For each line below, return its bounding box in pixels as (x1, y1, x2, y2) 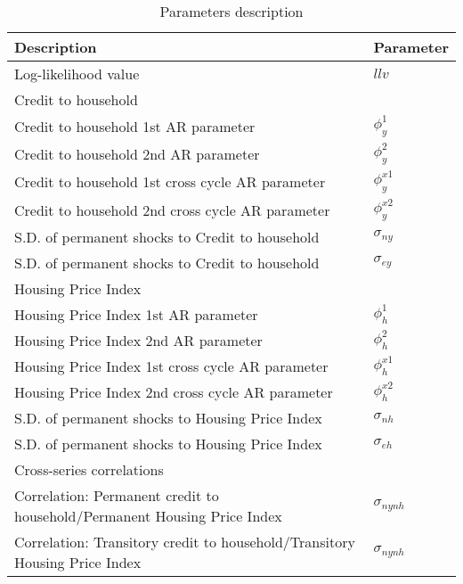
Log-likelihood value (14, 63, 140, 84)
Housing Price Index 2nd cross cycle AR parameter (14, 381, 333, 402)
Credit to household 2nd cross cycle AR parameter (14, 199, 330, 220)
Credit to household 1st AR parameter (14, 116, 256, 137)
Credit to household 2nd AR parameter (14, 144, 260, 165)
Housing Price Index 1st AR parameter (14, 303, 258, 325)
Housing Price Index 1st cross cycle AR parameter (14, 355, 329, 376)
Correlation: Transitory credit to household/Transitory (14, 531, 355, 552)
○ ○ ○
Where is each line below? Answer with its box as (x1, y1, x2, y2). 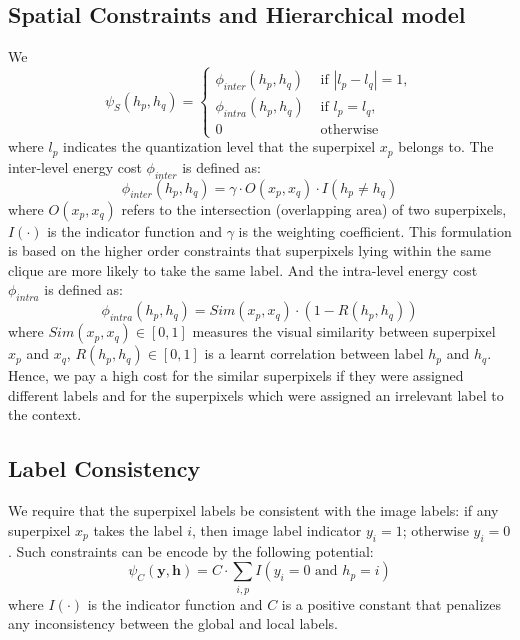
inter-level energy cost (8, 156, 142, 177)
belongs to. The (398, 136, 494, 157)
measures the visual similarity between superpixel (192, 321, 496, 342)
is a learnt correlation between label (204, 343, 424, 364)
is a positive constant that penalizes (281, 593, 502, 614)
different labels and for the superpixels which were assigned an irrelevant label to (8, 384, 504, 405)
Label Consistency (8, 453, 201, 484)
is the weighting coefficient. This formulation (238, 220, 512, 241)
○ ○ ○
*Problem requirements*: Would you please return all lines from the listing above that contain "cross"?

*Solution for this exercise*:
Housing Price Index 2nd cross cycle AR parameter (14, 381, 333, 402)
Credit to household 2nd cross cycle AR parameter (14, 199, 330, 220)
Housing Price Index 1st cross cycle AR parameter (14, 355, 329, 376)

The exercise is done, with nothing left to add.